ANDERSONVILLE — Andersonville will embrace its Swedish roots with the Festival of Lights Tuesday.
The festival commemorates St. Lucia's Day, which is held traditionally on Dec. 13 in Scandinavian countries. Saint Lucia was one of the earliest Christian martyrs, according to Encyclopedia Brittanica.
"The original Lucia liked to take care of poor people and those who couldn't take care of themselves. [She would] bring joy," said Karin Abercrombie, executive director of the Swedish American Museum.
In Scandinavia, the festival marks the beginning of the Christmas season and "is meant to bring hope and light during the darkest time of the year," according to Encyclopedia Brittanica.

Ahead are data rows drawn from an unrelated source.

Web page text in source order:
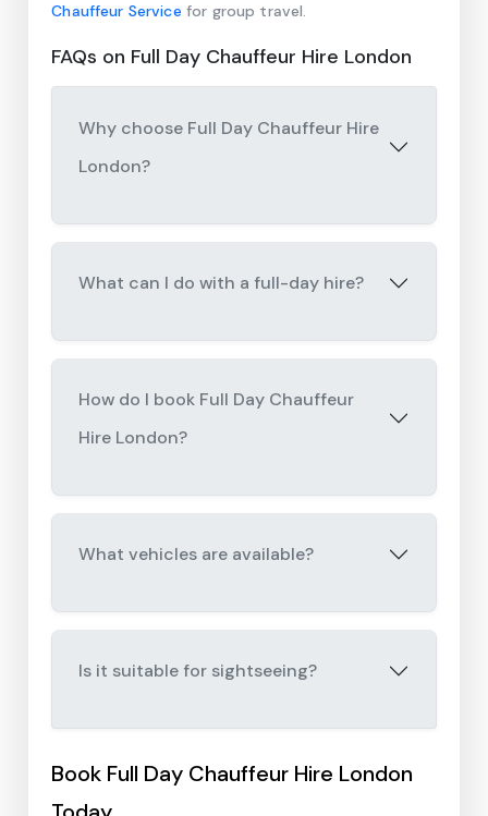
Chauffeur Service for group travel.
FAQs on Full Day Chauffeur Hire London
Why choose Full Day Chauffeur Hire
London?
What can I do with a full-day hire?
How do I book Full Day Chauffeur
Hire London?
What vehicles are available?
Is it suitable for sightseeing?
Book Full Day Chauffeur Hire London
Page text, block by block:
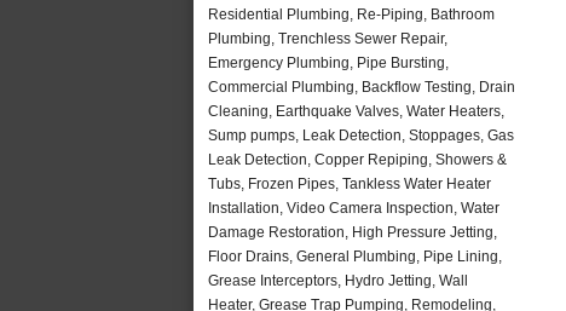
Residential Plumbing, Re-Piping, Bathroom
Plumbing, Trenchless Sewer Repair,
Emergency Plumbing, Pipe Bursting,
Commercial Plumbing, Backflow Testing, Drain
Cleaning, Earthquake Valves, Water Heaters,
Sump pumps, Leak Detection, Stoppages, Gas
Leak Detection, Copper Repiping, Showers &
Tubs, Frozen Pipes, Tankless Water Heater
Installation, Video Camera Inspection, Water
Damage Restoration, High Pressure Jetting,
Floor Drains, General Plumbing, Pipe Lining,
Grease Interceptors, Hydro Jetting, Wall
Heater, Grease Trap Pumping, Remodeling,
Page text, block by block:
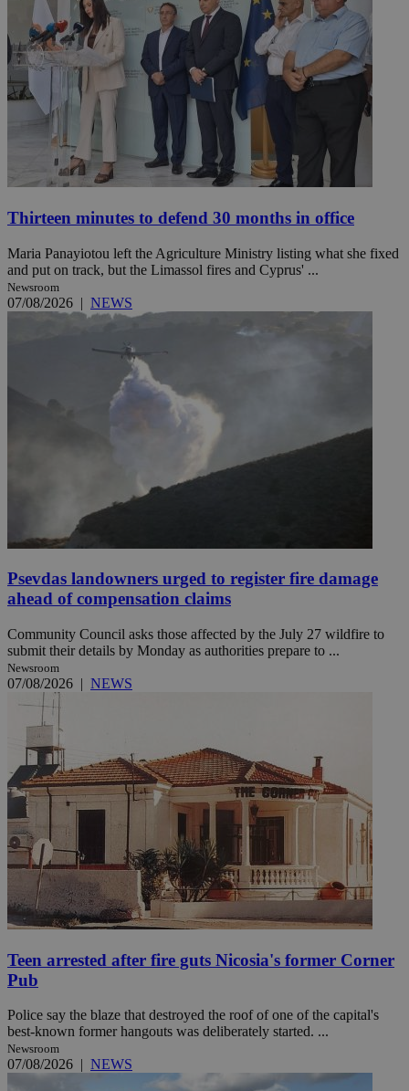
Thirteen minutes to defend 30 months in office
Maria Panayiotou left the Agriculture Ministry listing what she fixed
and put on track, but the Limassol fires and Cyprus' ...
Newsroom
07/08/2026 | NEWS
Psevdas landowners urged to register fire damage
ahead of compensation claims
Community Council asks those affected by the July 27 wildfire to
submit their details by Monday as authorities prepare to ...
Newsroom
07/08/2026 | NEWS
Teen arrested after fire guts Nicosia's former Corner
Pub
Police say the blaze that destroyed the roof of one of the capital's
best-known former hangouts was deliberately started. ...
Newsroom
07/08/2026 | NEWS
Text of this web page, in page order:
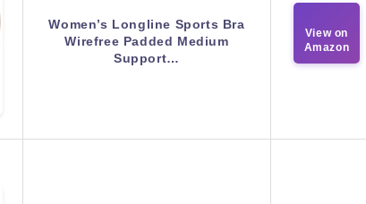
Women’s Longline Sports Bra
Wirefree Padded Medium
Support…
View on
Amazon
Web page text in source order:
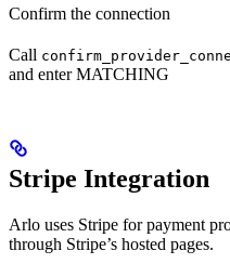
Confirm the connection
Call
and enter MATCHING
Stripe Integration
Arlo uses Stripe for payment
through Stripe’s hosted pages.
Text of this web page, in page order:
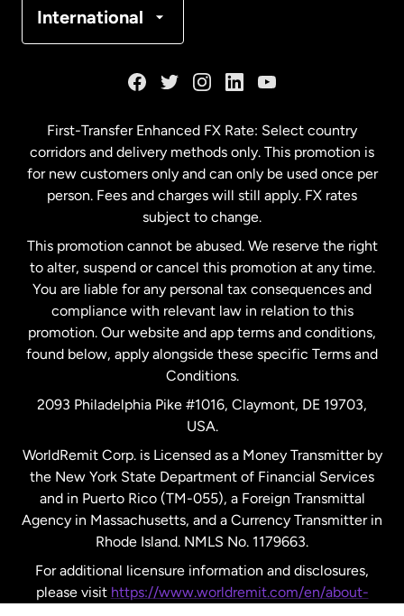
International
Malaysia
Netherlands
New Zealand
Spain
United Kingdom
United States English
United States Español
First-Transfer Enhanced FX Rate: Select country
corridors and delivery methods only. This promotion is
for new customers only and can only be used once per
person. Fees and charges will still apply. FX rates
subject to change.
This promotion cannot be abused. We reserve the right
to alter, suspend or cancel this promotion at any time.
You are liable for any personal tax consequences and
compliance with relevant law in relation to this
promotion. Our website and app terms and conditions,
found below, apply alongside these specific Terms and
Conditions.
2093 Philadelphia Pike #1016, Claymont, DE 19703,
USA.
WorldRemit Corp. is Licensed as a Money Transmitter by
the New York State Department of Financial Services
and in Puerto Rico (TM-055), a Foreign Transmittal
Agency in Massachusetts, and a Currency Transmitter in
Rhode Island. NMLS No. 1179663.
For additional licensure information and disclosures,
please visit https://www.worldremit.com/en/about-
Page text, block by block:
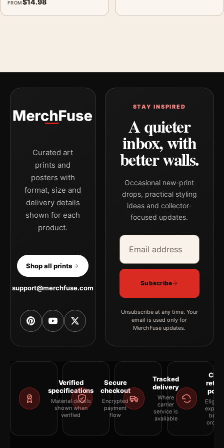
FROM
Curated art
prints and
posters with
format, size and
delivery details
shown for each
product.
Shop all prints
support@merchfuse.com
STAY INSPIRED
A quieter
inbox, with
better walls.
Occasional new-print
drops, practical styling
ideas and collector-
focused updates.
Email address
Company
Subscribe
Unsubscribe at any time. Your
email is used only for
MerchFuse updates.
Verified
specifications
Material details
shown when
verified
Secure
checkout
Encrypted
payment
flow
Tracked
delivery
Where
carrier
service is
available
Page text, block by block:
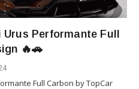
Performante Full
🔥🚗
Full Carbon by TopCar
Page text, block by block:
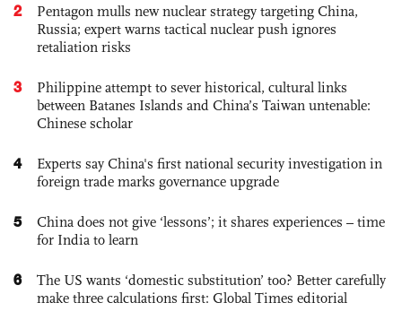
2
Pentagon mulls new nuclear strategy targeting China,
Russia; expert warns tactical nuclear push ignores
retaliation risks
3
Philippine attempt to sever historical, cultural links
between Batanes Islands and China’s Taiwan untenable:
Chinese scholar
4
Experts say China's first national security investigation in
foreign trade marks governance upgrade
5
China does not give ‘lessons’; it shares experiences – time
for India to learn
6
The US wants ‘domestic substitution’ too? Better carefully
make three calculations first: Global Times editorial
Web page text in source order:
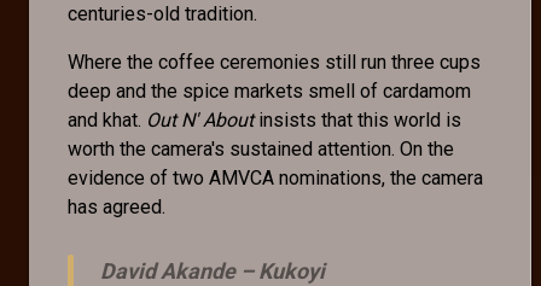
centuries-old tradition.
Where the coffee ceremonies still run three cups
deep and the spice markets smell of cardamom
and khat. Out N' Aboutinsists that this world is
worth the camera's sustained attention. On the
evidence of two AMVCA nominations, the camera
has agreed.
David Akande –Kukoyi
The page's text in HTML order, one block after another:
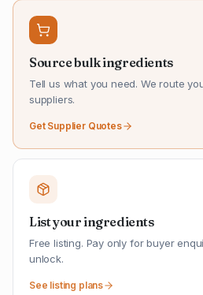
Source bulk ingredients
Tell us what you need. We route
suppliers.
Get Supplier Quotes
List your ingredients
Free listing. Pay only for buyer
unlock.
See listing plans
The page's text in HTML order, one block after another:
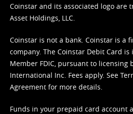
Coinstar and its associated logo are
Asset Holdings, LLC.
Coinstar is not a bank. Coinstar is a
company. The Coinstar Debit Card is
Member FDIC, pursuant to licensing
International Inc. Fees apply. See
Agreement for more details.
Funds in your prepaid card account
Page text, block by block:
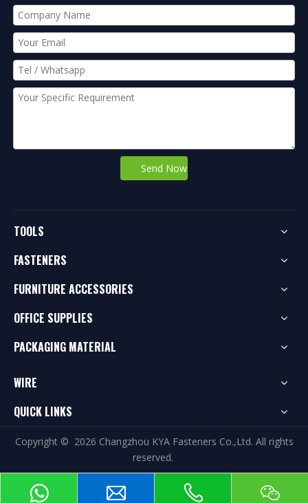
Send Now
TOOLS
FASTENERS
FURNITURE ACCESSORIES
OFFICE SUPPLIES
PACKAGING MATERIAL
WIRE
QUICK LINKS
Copyright © 2026 Changzhou KYA Fasteners Co.,Ltd. All rights
reserved.
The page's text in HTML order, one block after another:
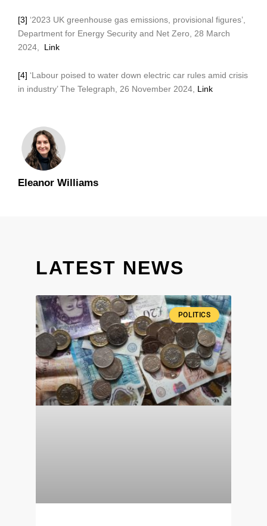
Eleanor Williams
[3] ‘2023 UK greenhouse gas emissions, provisional figures’,
Department for Energy Security and Net Zero, 28 March
2024,
Link
[4] ‘Labour poised to water down electric car rules amid crisis
in industry’ The Telegraph, 26 November 2024,
Link
LATEST NEWS
POLITICS
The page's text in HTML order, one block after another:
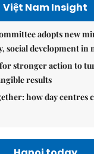
Việt Nam Insight
adopts new
social development in
for stronger action to
results
how day centres
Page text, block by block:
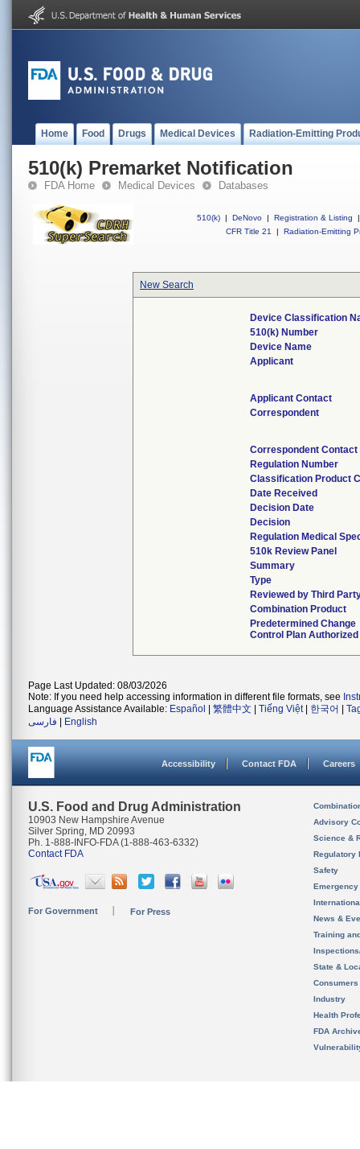
Home Food Drugs Medical Devices Radiation-Emitting
510(k) Premarket Notification
FDA Home Medical Devices Databases
510(k) | DeNovo | Registration & Listing
|
CFR Title 21
| Radiation-Emitting
New Search
Device Classification
510(k) Number
Device Name
Applicant
Applicant Contact
Correspondent
Correspondent Contact
Regulation Number
Classification Product
Date Received
Decision Date
Decision
Regulation Medical
510k Review Panel
Summary
Type
Reviewed by Third
Combination Product
Predetermined Change
Control Plan Authorized
Page Last Updated: 08/03/2026
Note: If you need help accessing information in different file formats, see
Language Assistance Available: Español 繁體中文 Tiếng Việt| 한국어
فارسی
English
Accessibility Contact FDA Careers
U.S. Food and Drug Administration
10903 New Hampshire Avenue
Silver Spring, MD 20993
Ph. 1-888-INFO-FDA (1-888-463-6332)
Contact FDA
For Government For Press
Advisory
Science &
Regulatory
Safety
News &
Training
State &
Consumers
Industry
Health
FDA
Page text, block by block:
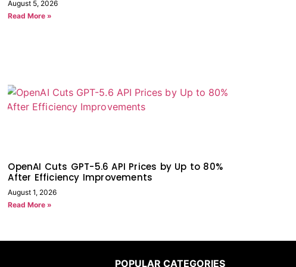
August 5, 2026
Read More »
OpenAI Cuts GPT-5.6 API Prices by Up to 80%
After Efficiency Improvements
August 1, 2026
Read More »
POPULAR CATEGORIES
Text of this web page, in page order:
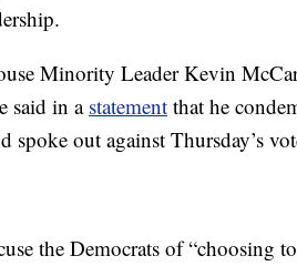
Minority Leader Kevin
said in a statement that he
spoke out against Thursday’s
the Democrats of “choosing
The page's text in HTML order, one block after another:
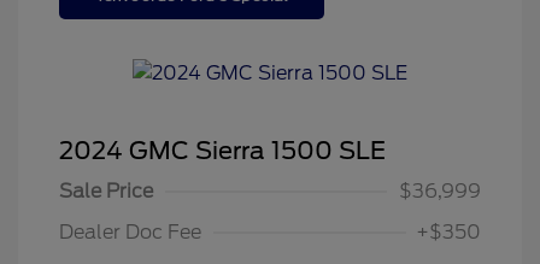
2024 GMC Sierra 1500 SLE
Sale Price
$36,999
Dealer Doc Fee
+$350
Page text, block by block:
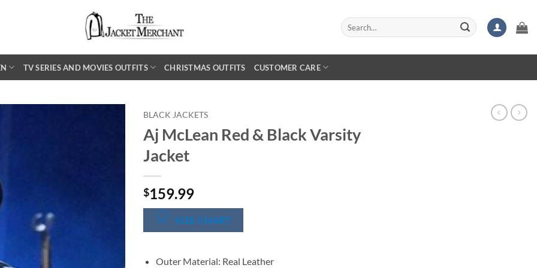
Search
for:
TV SERIES AND MOVIES OUTFITS CHRISTMAS OUTFITS CUSTOMER CARE
BLACK JACKETS
Aj McLean Red & Black Varsity
Jacket
$159.99
SIZE CHART
Outer Material: Real Leather
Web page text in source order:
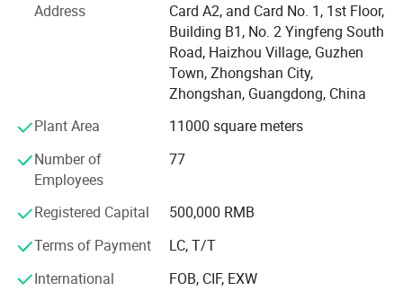
Today BLOSSOM product system covers as follows:
Functional hardware system
Decoration hardware system
Door hardware system
Office hardware system
ODM hardware system
Address
Card A2, and Card No. 1, 1st Floor,
Building B1, No. 2 Yingfeng South
Road, Haizhou Village, Guzhen
Town, Zhongshan City,
Zhongshan, Guangdong, China
Plant Area
11000 square meters
Number of
Employees
77
Registered Capital
500,000 RMB
Terms of Payment
LC, T/T
International
FOB, CIF, EXW
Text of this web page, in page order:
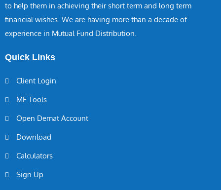
to help them in achieving their short term and long term
financial wishes. We are having more than a decade of
experience in Mutual Fund Distribution.
Quick Links
Client Login
MF Tools
Open Demat Account
Download
Calculators
Sign Up
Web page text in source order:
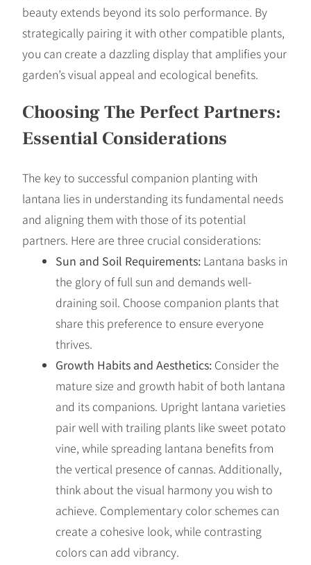
beauty extends beyond its solo performance. By
strategically pairing it with other compatible plants,
you can create a dazzling display that amplifies your
garden’s visual appeal and ecological benefits.
Choosing The Perfect Partners:
Essential Considerations
The key to successful companion planting with
lantana lies in understanding its fundamental needs
and aligning them with those of its potential
partners. Here are three crucial considerations:
Sun and Soil Requirements: Lantana basks in
the glory of full sun and demands well-
draining soil. Choose companion plants that
share this preference to ensure everyone
thrives.
Growth Habits and Aesthetics: Consider the
mature size and growth habit of both lantana
and its companions. Upright lantana varieties
pair well with trailing plants like sweet potato
vine, while spreading lantana benefits from
the vertical presence of cannas. Additionally,
think about the visual harmony you wish to
achieve. Complementary color schemes can
create a cohesive look, while contrasting
colors can add vibrancy.
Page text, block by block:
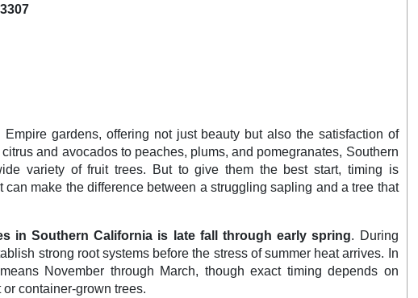
3307
gardens, offering not just beauty but also the satisfaction of
and avocados to peaches, plums, and pomegranates, Southern
variety of fruit trees. But to give them the best start, timing is
make the difference between a struggling sapling and a tree that
in Southern California is late fall through early spring. During
strong root systems before the stress of summer heat arrives. In
November through March, though exact timing depends on
container-grown trees.
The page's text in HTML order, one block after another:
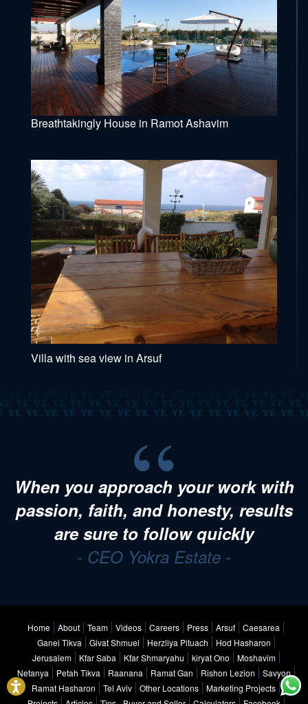
Breathtakingly House in Ramot Ashavim
Villa with sea view in Arsuf
When you approach your work with
passion, faith, and honesty, results
are sure to follow quickly
- CEO Yokra Estate -
Home About Team Videos Careers Press Arsuf
Caesarea
Ganei Tikva
Givat Shmuel Herzliya Pituach
Hod Hasharon
Jerusalem
Kfar Saba Kfar Shmaryahu kiryat Ono
Moshavim
Netanya
Petah Tikva Raanana Ramat Gan Rishon Lezion
Savyon
Ramat Hasharon
Tel Aviv Other Locations
Marketing Projects
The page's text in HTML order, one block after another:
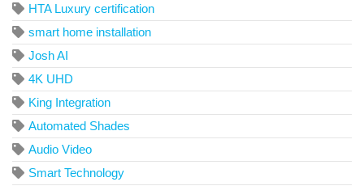
HTA Luxury certification
smart home installation
Josh AI
4K UHD
King Integration
Automated Shades
Audio Video
Smart Technology
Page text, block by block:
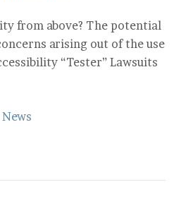
from above? The potential
arising out of the use
“Tester” Lawsuits

In Sweden, the tradition is geared toward the elderly and held in churches, where young people would greet the seniors with coffee and food, she said.
"It was fun for the teenagers to do it together as a school assembly or youth group," Abercrombie said.
During the celebration, a St. Lucia designee is chosen to lead the procession for the Festival of Lights. In big Scandinavian cities, people vote for candidates they know, but for the Chicago procession the designee is chosen from a hat, she said.
The candidates, who are roughly between the ages of 16 and 25, represent various Swedish-American organizations around the area. There are usually between 5-15 candidates, she said.
The celebration begins at the Chicago Cultural Center, 78 E. Washington St., at 11:30 a.m. The freshly crowned Lucia leads the procession and is followed the other teens in all white gowns, Abercrombie said.
At 4:45 p.m., the festival moves to Andersonville with a procession leaving from the museum, 5211 N. Clark St. as store owners stand outside with candles to greet the Lucia, she said.
After the procession, participants are invited to a celebration at the museum featuring a telling of the Lucia legend, family entertainment and Swedish holiday treats, according to the Andersonville Chamber of Commerce website.
Admission to the festival is $1 or a can of food to be donated to Care For Real.